- [Data listing]
*** Begin section ***
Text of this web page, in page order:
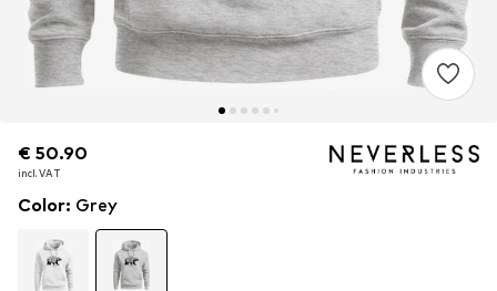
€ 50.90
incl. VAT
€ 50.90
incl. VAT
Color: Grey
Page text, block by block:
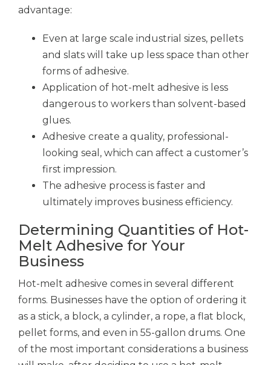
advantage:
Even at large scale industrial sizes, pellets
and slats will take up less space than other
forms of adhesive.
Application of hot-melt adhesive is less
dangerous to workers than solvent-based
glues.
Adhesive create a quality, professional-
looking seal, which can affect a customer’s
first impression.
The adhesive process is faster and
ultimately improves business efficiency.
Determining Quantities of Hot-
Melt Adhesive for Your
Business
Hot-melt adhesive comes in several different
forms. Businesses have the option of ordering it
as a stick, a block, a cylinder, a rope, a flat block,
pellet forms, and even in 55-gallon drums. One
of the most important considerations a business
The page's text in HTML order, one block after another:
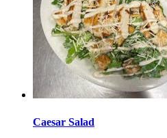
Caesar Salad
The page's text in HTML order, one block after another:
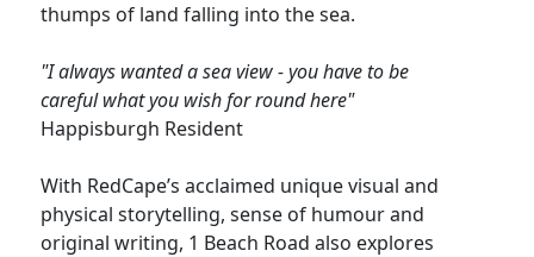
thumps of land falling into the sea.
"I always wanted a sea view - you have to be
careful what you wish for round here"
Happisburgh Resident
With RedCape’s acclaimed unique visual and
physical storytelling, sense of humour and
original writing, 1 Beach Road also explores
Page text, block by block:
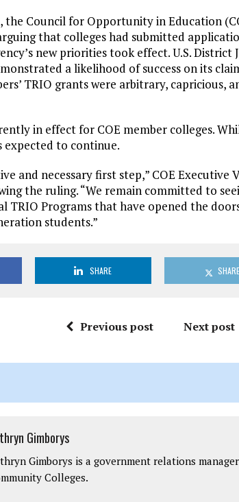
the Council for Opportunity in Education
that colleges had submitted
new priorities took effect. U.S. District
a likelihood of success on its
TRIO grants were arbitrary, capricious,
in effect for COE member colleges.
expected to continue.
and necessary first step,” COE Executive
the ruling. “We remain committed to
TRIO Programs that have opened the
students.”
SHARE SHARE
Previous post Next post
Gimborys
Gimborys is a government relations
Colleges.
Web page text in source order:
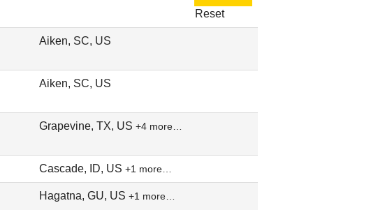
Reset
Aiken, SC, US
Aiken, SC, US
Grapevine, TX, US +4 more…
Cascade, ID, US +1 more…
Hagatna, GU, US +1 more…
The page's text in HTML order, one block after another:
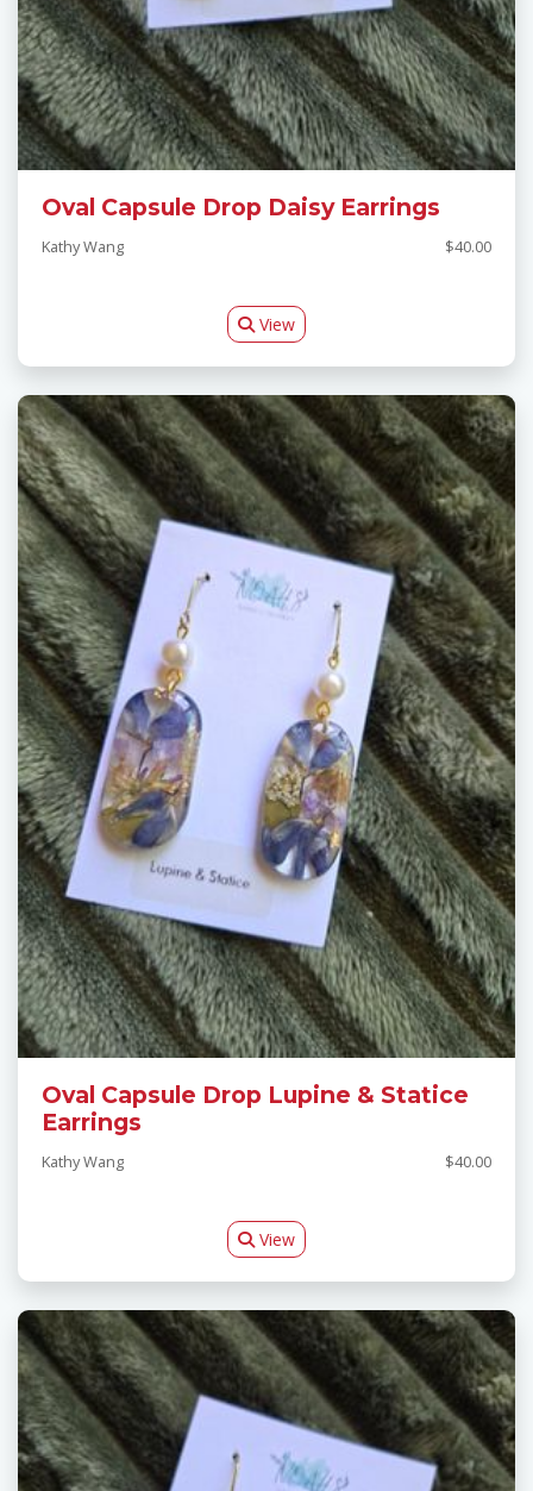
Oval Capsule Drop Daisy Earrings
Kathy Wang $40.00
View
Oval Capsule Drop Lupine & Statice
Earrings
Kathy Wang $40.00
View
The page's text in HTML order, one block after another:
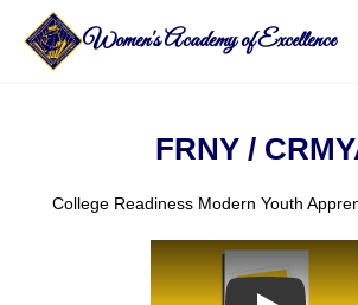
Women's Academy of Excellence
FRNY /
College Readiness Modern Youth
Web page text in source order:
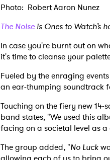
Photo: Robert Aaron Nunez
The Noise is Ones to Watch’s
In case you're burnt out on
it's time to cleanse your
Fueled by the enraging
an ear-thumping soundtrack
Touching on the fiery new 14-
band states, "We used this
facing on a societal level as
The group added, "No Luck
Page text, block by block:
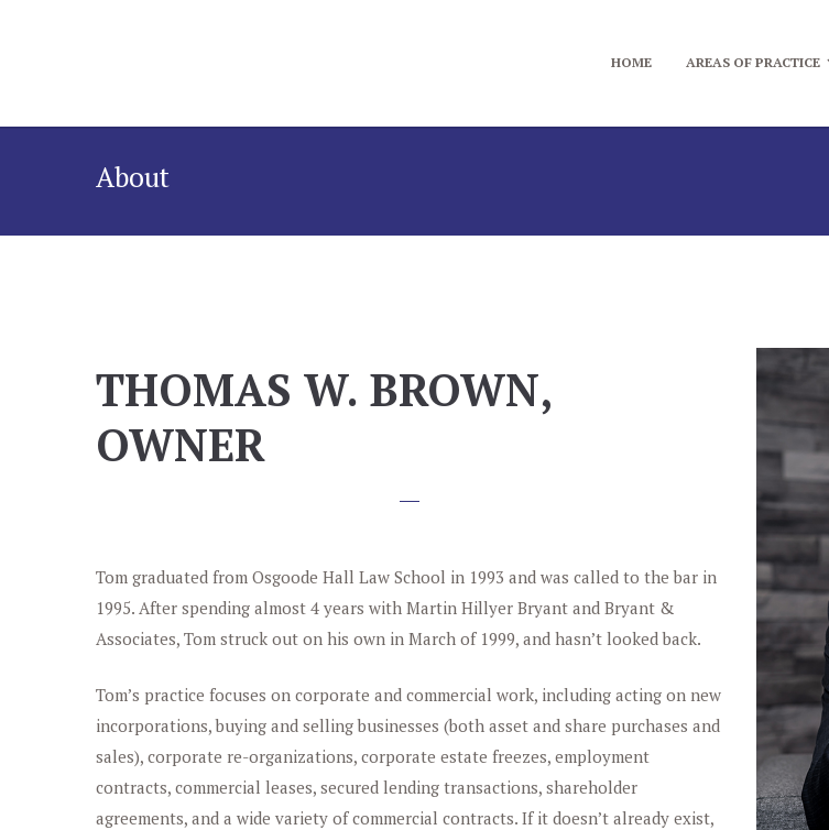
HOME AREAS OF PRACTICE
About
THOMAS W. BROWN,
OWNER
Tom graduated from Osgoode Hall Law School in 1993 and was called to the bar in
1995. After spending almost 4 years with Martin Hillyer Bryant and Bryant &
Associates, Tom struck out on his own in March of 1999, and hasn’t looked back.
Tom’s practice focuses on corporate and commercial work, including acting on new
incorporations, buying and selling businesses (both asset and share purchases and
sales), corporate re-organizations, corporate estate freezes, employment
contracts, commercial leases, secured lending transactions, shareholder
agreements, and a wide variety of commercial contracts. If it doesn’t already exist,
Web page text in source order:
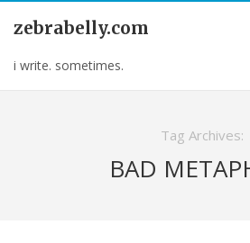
*** End section ***
Everything in the preceding material must be transcribed exactly, except the images.

Text of this web page, in page order:
€ 50.90
incl. VAT
€ 50.90
incl. VAT
Color: Grey
Page text, block by block:
advantage:
Even at large scale industrial sizes, pellets
and slats will take up less space than other
forms of adhesive.
Application of hot-melt adhesive is less
dangerous to workers than solvent-based
glues.
Adhesive create a quality, professional-
looking seal, which can affect a customer’s
first impression.
The adhesive process is faster and
ultimately improves business efficiency.
Determining Quantities of Hot-
Melt Adhesive for Your
Business
Hot-melt adhesive comes in several different
forms. Businesses have the option of ordering it
as a stick, a block, a cylinder, a rope, a flat block,
pellet forms, and even in 55-gallon drums. One
of the most important considerations a business
The page's text in HTML order, one block after another:
Caesar Salad
The page's text in HTML order, one block after another:
thumps of land falling into the sea.
"I always wanted a sea view - you have to be
careful what you wish for round here"
Happisburgh Resident
With RedCape’s acclaimed unique visual and
physical storytelling, sense of humour and
original writing, 1 Beach Road also explores
Page text, block by block:
the Council for Opportunity in Education
that colleges had submitted
new priorities took effect. U.S. District
a likelihood of success on its
TRIO grants were arbitrary, capricious,
in effect for COE member colleges.
expected to continue.
and necessary first step,” COE Executive
the ruling. “We remain committed to
TRIO Programs that have opened the
students.”
SHARE SHARE
Previous post Next post
Gimborys
Gimborys is a government relations
Colleges.
Web page text in source order:
Reset
Aiken, SC, US
Aiken, SC, US
Grapevine, TX, US +4 more…
Cascade, ID, US +1 more…
Hagatna, GU, US +1 more…
The page's text in HTML order, one block after another:
Oval Capsule Drop Daisy Earrings
Kathy Wang $40.00
View
Oval Capsule Drop Lupine & Statice
Earrings
Kathy Wang $40.00
View
The page's text in HTML order, one block after another:
Women's Academy of Excellence
FRNY /
College Readiness Modern Youth
Web page text in source order:
Photo: Robert Aaron Nunez
The Noise is Ones to Watch’s
In case you're burnt out on
it's time to cleanse your
Fueled by the enraging
an ear-thumping soundtrack
Touching on the fiery new 14-
band states, "We used this
facing on a societal level as
The group added, "No Luck
Page text, block by block:
HOME AREAS OF PRACTICE
About
THOMAS W. BROWN,
OWNER
Tom graduated from Osgoode Hall Law School in 1993 and was called to the bar in
1995. After spending almost 4 years with Martin Hillyer Bryant and Bryant &
Associates, Tom struck out on his own in March of 1999, and hasn’t looked back.
Tom’s practice focuses on corporate and commercial work, including acting on new
incorporations, buying and selling businesses (both asset and share purchases and
sales), corporate re-organizations, corporate estate freezes, employment
contracts, commercial leases, secured lending transactions, shareholder
agreements, and a wide variety of commercial contracts. If it doesn’t already exist,
Web page text in source order:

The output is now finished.